If explicit negative examples are intended to be supported, I'm thinking we might need to modify the forward method. For instance, something like:

def forward(self, sentence_features: Iterable[Dict[str, Tensor]], labels: Tensor):
    reps = [self.model(sentence_feature)['sentence_embedding'] for sentence_feature in sentence_features]
    if len(sentence_features[0]['texts']) == 3:  # Check if triplets are provided
        embeddings_a = reps[::3]  # anchors
        positives = reps[1::3]  # positives
        negatives = reps[2::3]  # negatives
        embeddings_b = torch.cat(positives + negatives)
    else:
        embeddings_a = reps[::2]  # anchors
        embeddings_b = torch.cat(reps[1::2])  # positives
    scores = self.similarity_fct(embeddings_a, embeddings_b) * self.scale
    labels = torch.tensor(range(len(scores)), dtype=torch.long, device=scores.device)  # Example a[i] should match with b[i]
    return self.cross_entropy_loss(scores, labels)

Can you please provide some insight on this? Is my understanding correct, and would the suggested modification be appropriate?

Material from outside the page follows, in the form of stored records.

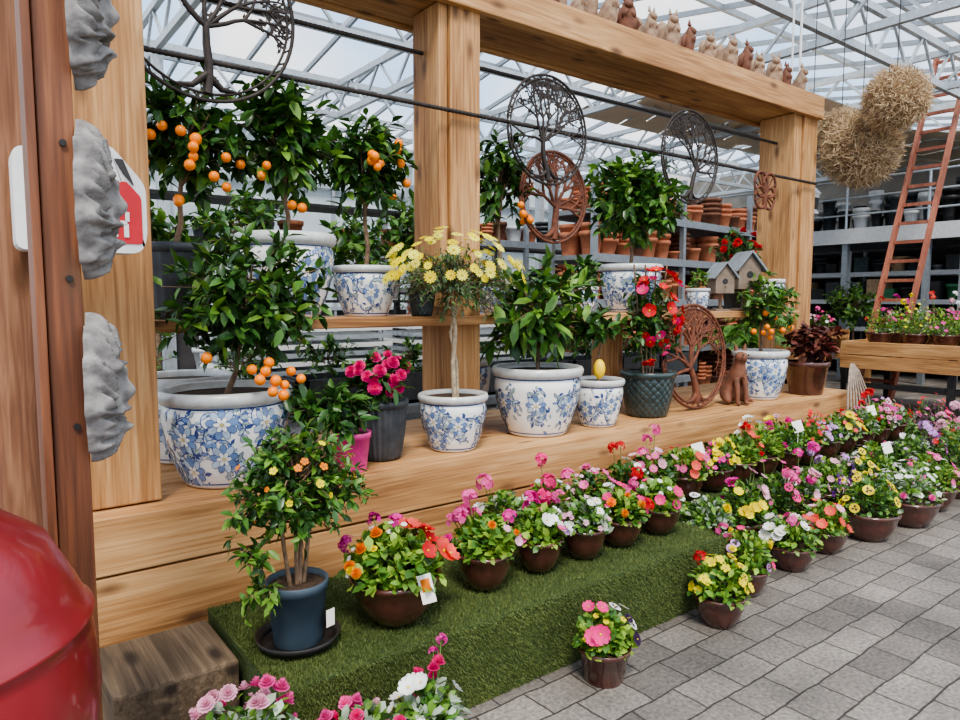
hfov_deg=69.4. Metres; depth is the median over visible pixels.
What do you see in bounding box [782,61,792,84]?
owl figurine
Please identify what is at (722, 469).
flower bowl
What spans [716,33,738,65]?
figurine
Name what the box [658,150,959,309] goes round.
wall
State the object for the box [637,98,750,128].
blind
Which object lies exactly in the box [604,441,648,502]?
flower bowl
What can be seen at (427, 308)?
potted herb
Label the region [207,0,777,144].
bar
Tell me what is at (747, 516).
flower bowl
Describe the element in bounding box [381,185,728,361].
pot rack
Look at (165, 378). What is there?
planter
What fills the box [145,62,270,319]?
tree
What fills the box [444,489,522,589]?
flower bowl
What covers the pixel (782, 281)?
planter
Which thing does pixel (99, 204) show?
stone sculpture
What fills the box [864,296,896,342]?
flower bowl
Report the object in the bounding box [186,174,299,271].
tree
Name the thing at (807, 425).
flower bowl
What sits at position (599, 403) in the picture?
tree
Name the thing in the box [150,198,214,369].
tree
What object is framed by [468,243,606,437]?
shrub
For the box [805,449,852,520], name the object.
flower bowl
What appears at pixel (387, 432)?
azalea
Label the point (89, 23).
plaque
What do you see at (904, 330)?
flower bowl
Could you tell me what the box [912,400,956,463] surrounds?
flower bowl
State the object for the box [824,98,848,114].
blind
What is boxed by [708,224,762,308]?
azalea
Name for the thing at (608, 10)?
figurine
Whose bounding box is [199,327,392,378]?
tray stack
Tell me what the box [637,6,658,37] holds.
figurine
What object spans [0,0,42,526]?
log post
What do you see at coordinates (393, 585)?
flower bowl
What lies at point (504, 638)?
step
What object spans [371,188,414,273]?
tree
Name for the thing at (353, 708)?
flower bowl
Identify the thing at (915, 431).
flower bowl
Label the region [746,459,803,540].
flower bowl
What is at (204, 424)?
tree
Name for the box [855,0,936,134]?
ball
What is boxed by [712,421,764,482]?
flower bowl
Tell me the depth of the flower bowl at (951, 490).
4.91 m
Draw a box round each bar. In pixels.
[144,46,816,184]
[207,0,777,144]
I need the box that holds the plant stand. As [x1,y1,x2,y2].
[775,329,849,389]
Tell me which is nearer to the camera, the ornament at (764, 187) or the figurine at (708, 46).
the figurine at (708, 46)
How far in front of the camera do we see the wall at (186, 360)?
16.07 m
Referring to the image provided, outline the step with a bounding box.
[207,439,911,719]
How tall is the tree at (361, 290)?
1.069 m
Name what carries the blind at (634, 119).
attached to the roof trusses
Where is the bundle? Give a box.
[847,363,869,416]
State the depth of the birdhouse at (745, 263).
5.41 m
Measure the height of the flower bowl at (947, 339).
0.730 m
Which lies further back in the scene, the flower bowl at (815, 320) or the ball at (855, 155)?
the flower bowl at (815, 320)
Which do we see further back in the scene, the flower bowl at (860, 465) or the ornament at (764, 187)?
the ornament at (764, 187)
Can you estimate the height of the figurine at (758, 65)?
0.250 m
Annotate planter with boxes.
[157,369,232,463]
[480,353,492,402]
[760,279,785,299]
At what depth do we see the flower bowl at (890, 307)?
11.77 m
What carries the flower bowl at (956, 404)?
on the floor
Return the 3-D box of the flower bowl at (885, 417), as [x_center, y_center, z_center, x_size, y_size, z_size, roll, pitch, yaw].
[3.254,0.458,5.709,0.310,0.450,0.311,-2,5,-25]
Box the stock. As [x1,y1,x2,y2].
[813,177,959,231]
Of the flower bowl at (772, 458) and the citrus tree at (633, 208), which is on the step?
the flower bowl at (772, 458)
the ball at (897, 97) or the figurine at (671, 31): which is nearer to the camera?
the figurine at (671, 31)
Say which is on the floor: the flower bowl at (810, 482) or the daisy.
the flower bowl at (810, 482)
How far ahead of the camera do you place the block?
2.27 m
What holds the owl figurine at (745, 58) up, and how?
on the frame
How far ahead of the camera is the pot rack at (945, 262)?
13.96 m
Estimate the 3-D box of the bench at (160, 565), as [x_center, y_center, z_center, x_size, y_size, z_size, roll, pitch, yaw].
[0.591,0.739,4.618,5.760,0.730,1.100,-4,6,-37]
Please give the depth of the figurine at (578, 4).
4.34 m
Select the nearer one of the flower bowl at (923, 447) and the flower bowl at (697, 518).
the flower bowl at (697, 518)
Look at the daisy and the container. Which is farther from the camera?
the daisy
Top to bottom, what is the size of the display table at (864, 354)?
0.930 m
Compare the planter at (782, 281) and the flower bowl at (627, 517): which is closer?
the flower bowl at (627, 517)
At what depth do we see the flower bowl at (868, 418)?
5.46 m
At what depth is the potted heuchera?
5.61 m
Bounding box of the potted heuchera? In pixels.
[781,321,847,395]
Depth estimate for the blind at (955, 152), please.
14.26 m
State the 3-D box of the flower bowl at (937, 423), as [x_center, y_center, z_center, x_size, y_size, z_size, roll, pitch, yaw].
[3.959,0.699,5.693,0.412,0.625,0.424,2,5,18]
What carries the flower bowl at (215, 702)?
on the floor
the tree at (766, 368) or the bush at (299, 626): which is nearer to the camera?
the bush at (299, 626)
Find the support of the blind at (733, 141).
attached to the roof trusses
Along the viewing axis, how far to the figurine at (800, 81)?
5.95 m
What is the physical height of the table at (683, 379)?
0.748 m
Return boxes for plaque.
[65,0,119,90]
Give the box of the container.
[0,508,101,719]
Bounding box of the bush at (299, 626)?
[220,417,378,657]
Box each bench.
[93,383,857,647]
[864,356,947,388]
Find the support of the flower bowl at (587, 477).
on the step
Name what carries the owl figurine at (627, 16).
on the frame
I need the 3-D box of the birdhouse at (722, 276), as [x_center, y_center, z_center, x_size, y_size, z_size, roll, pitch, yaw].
[1.851,-0.564,5.327,0.220,0.372,0.195,-1,5,-9]
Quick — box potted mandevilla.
[619,264,684,417]
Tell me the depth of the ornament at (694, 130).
4.88 m
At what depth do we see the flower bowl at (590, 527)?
3.13 m
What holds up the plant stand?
on the floor
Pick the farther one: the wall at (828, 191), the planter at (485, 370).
the wall at (828, 191)
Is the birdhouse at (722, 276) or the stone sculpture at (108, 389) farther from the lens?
the birdhouse at (722, 276)
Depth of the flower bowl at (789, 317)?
10.95 m
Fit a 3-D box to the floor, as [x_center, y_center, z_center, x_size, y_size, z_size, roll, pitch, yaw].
[-0.098,0.416,12.582,65.000,0.001,60.000,-4,6,-37]
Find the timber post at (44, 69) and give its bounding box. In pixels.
[14,0,102,719]
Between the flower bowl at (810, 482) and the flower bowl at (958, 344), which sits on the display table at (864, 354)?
the flower bowl at (958, 344)
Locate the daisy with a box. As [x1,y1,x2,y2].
[382,226,525,452]
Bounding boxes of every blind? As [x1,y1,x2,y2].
[584,106,718,139]
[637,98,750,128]
[700,135,759,154]
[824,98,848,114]
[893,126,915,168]
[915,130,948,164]
[948,131,959,165]
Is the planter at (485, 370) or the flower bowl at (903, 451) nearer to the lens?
the planter at (485, 370)
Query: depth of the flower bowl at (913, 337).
9.12 m
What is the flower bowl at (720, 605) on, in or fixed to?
on the floor
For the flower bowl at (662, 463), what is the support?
on the step
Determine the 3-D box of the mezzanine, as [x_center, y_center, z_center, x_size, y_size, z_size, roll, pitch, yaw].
[9.023,-1.507,12.957,3.040,3.767,8.600,-4,6,-37]
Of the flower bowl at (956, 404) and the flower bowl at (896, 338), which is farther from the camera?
the flower bowl at (896, 338)
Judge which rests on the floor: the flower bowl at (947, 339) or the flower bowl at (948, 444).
the flower bowl at (948, 444)
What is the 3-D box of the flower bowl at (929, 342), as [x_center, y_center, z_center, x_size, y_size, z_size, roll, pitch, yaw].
[6.060,-0.455,9.459,0.408,0.504,0.422,-1,5,-8]
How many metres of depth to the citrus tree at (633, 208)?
4.69 m
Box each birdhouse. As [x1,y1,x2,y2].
[704,262,739,310]
[729,250,767,310]
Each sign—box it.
[8,145,146,254]
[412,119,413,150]
[668,132,691,199]
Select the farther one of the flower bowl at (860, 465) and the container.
the flower bowl at (860, 465)
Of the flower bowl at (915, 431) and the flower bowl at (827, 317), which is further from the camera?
the flower bowl at (827, 317)
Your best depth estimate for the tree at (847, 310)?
12.46 m
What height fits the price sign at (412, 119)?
1.400 m
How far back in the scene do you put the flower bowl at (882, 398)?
7.14 m
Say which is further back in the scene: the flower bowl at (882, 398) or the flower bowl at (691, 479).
the flower bowl at (882, 398)
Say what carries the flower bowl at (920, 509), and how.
on the floor
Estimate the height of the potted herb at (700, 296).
0.327 m
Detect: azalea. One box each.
[340,347,417,461]
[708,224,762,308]
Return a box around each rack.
[149,189,417,368]
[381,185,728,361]
[547,159,786,387]
[792,248,959,380]
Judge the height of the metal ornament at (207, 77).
0.775 m
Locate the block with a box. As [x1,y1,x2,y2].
[100,620,239,719]
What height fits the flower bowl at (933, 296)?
0.745 m
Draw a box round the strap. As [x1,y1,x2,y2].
[791,0,803,84]
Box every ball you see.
[817,0,861,148]
[817,0,908,192]
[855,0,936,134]
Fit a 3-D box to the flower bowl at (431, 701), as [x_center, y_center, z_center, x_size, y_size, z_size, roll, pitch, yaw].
[-0.160,1.102,2.180,0.266,0.427,0.260,4,6,36]
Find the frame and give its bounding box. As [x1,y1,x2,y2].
[71,0,824,509]
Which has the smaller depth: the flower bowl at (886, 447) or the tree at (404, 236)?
the flower bowl at (886, 447)
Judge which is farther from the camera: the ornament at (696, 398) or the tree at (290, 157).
the ornament at (696, 398)
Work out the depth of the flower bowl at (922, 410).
6.81 m
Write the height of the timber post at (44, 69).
4.200 m
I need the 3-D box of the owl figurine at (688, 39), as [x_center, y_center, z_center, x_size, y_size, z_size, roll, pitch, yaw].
[1.475,-2.333,5.074,0.188,0.279,0.187,-2,5,-22]
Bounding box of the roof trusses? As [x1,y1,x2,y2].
[142,0,959,369]
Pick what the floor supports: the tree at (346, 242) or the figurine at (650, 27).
the tree at (346, 242)
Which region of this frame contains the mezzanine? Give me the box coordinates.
[718,165,959,384]
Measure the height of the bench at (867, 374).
0.620 m
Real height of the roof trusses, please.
6.345 m
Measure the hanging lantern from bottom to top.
2.200 m
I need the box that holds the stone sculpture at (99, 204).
[73,119,127,279]
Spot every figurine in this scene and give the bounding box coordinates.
[559,0,586,10]
[585,0,619,22]
[617,0,640,29]
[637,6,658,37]
[658,9,680,44]
[680,19,696,49]
[698,30,716,58]
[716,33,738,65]
[725,39,753,69]
[750,50,764,75]
[765,52,782,81]
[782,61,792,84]
[782,62,808,89]
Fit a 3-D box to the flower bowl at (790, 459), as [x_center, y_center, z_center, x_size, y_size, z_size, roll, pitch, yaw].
[2.125,0.570,4.843,0.351,0.375,0.318,-2,5,-26]
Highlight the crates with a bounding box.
[156,320,698,415]
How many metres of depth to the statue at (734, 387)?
5.07 m
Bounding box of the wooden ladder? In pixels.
[859,58,959,401]
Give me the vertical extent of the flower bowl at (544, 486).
0.409 m
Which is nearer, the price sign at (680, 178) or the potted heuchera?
the potted heuchera
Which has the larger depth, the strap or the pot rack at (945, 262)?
the pot rack at (945, 262)
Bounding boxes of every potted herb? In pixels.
[407,269,434,315]
[569,254,604,312]
[685,267,710,310]
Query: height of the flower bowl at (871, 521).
0.486 m
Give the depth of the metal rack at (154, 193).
7.22 m
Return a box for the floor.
[289,368,959,719]
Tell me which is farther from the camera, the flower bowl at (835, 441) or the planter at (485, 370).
the flower bowl at (835, 441)
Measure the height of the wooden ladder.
5.544 m
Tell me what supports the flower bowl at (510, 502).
on the step
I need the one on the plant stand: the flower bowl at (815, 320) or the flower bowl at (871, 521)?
the flower bowl at (815, 320)
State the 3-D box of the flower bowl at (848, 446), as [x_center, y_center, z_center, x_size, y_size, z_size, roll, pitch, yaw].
[2.796,0.546,5.364,0.327,0.332,0.353,-4,6,-37]
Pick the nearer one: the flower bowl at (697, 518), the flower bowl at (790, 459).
the flower bowl at (697, 518)
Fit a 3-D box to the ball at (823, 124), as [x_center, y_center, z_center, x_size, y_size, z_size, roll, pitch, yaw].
[3.501,-2.827,6.657,0.508,1.755,0.511,2,5,25]
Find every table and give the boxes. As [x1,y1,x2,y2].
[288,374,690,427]
[840,339,959,418]
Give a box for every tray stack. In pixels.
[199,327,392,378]
[383,324,532,419]
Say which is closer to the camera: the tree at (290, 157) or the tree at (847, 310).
the tree at (290, 157)
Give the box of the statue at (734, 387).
[719,343,753,405]
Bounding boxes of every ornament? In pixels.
[144,0,294,103]
[506,73,586,185]
[519,150,586,243]
[661,109,717,204]
[661,304,725,408]
[753,170,776,210]
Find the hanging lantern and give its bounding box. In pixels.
[814,0,820,214]
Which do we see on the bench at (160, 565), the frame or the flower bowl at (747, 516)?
the frame
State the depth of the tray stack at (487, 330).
6.18 m
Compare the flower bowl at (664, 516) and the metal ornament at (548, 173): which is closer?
the flower bowl at (664, 516)
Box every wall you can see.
[146,109,608,369]
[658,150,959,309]
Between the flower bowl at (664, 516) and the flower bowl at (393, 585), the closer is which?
the flower bowl at (393, 585)
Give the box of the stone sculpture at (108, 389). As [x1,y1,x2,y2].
[82,312,135,461]
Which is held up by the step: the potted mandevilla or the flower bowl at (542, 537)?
the flower bowl at (542, 537)
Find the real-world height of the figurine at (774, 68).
0.277 m
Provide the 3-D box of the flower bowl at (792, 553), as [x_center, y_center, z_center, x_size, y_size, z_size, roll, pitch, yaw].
[1.729,0.994,3.889,0.334,0.349,0.316,1,5,6]
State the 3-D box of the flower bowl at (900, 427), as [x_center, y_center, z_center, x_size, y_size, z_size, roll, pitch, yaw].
[3.491,0.513,5.888,0.323,0.308,0.330,-4,6,-37]
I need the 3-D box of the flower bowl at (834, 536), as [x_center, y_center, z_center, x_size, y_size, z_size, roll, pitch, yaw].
[2.062,0.991,4.147,0.337,0.310,0.320,-4,6,-37]
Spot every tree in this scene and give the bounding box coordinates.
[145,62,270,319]
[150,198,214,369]
[153,217,338,488]
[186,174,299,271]
[215,68,357,317]
[315,107,417,315]
[318,206,413,297]
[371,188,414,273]
[480,127,541,313]
[569,302,627,427]
[576,148,691,311]
[731,270,801,399]
[819,278,882,382]
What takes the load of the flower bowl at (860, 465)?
on the floor
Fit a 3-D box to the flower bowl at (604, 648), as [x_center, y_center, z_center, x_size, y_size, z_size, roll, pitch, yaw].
[0.496,1.099,2.747,0.277,0.336,0.261,-4,6,-37]
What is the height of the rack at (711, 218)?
3.000 m
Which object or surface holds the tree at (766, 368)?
on the bench at (160, 565)
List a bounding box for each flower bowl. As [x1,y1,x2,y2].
[189,673,305,719]
[318,693,406,719]
[336,511,460,626]
[387,633,471,719]
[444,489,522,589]
[474,473,530,541]
[501,490,572,571]
[521,452,573,518]
[551,468,613,558]
[565,463,615,509]
[572,600,640,688]
[598,481,654,545]
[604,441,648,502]
[623,476,689,533]
[624,424,678,498]
[652,442,712,498]
[680,492,737,552]
[687,437,740,490]
[687,550,753,629]
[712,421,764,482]
[714,466,771,557]
[715,523,776,597]
[734,414,787,475]
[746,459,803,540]
[758,512,823,571]
[762,414,808,469]
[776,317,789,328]
[779,441,830,514]
[783,409,829,463]
[800,498,853,554]
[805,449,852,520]
[808,416,848,458]
[810,306,821,327]
[818,310,835,331]
[824,410,867,452]
[828,448,879,500]
[831,460,902,541]
[839,404,881,448]
[850,439,897,502]
[858,388,896,443]
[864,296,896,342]
[867,397,900,412]
[871,441,917,489]
[874,459,947,527]
[875,403,913,439]
[876,307,894,330]
[880,293,912,343]
[889,308,921,331]
[892,420,937,474]
[895,401,929,454]
[899,293,932,344]
[901,451,959,511]
[905,308,940,344]
[906,393,951,440]
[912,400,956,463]
[926,291,954,333]
[927,429,959,498]
[928,291,959,345]
[932,401,959,454]
[932,419,959,464]
[943,308,959,345]
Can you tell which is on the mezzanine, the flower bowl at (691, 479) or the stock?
the stock
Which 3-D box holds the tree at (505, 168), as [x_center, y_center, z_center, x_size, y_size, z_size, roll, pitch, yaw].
[0.102,-0.832,4.123,0.470,1.114,0.517,2,6,26]
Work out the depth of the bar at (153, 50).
3.49 m
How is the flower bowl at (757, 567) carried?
on the floor
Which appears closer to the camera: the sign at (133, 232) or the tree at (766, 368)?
the sign at (133, 232)
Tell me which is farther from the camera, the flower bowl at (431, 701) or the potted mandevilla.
the potted mandevilla
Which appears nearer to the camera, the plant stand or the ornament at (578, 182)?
the ornament at (578, 182)

Any guidance or clarification would be greatly appreciated.

Best regards, Alec

aqx95 commented 1 year ago

The implementation is actually correct. embeddings_b = torch.cat(reps[1:]) concatenates both the positive and negative embeddings along dim=0. So your embeddings_a will have shape (bs, dims), and embeddings_b have shape (bs x 2, dims). After running the similarity_fct, your score vector will have a shape of (bs, 2 x bs) where column 0-63 represents the similarity score for each of the positive text in the batch in relation to the query, and column 63-127 represents the similarity score for each negative text in relation to the query. So now, for example in row 1, the only positive text should be in score[0][0] while the remaining columns are treated as negatives, essentially treating all p_0 (for i ≠ 0) as negative examples.. The ground truth labels generated will also corresponds to score[0][0].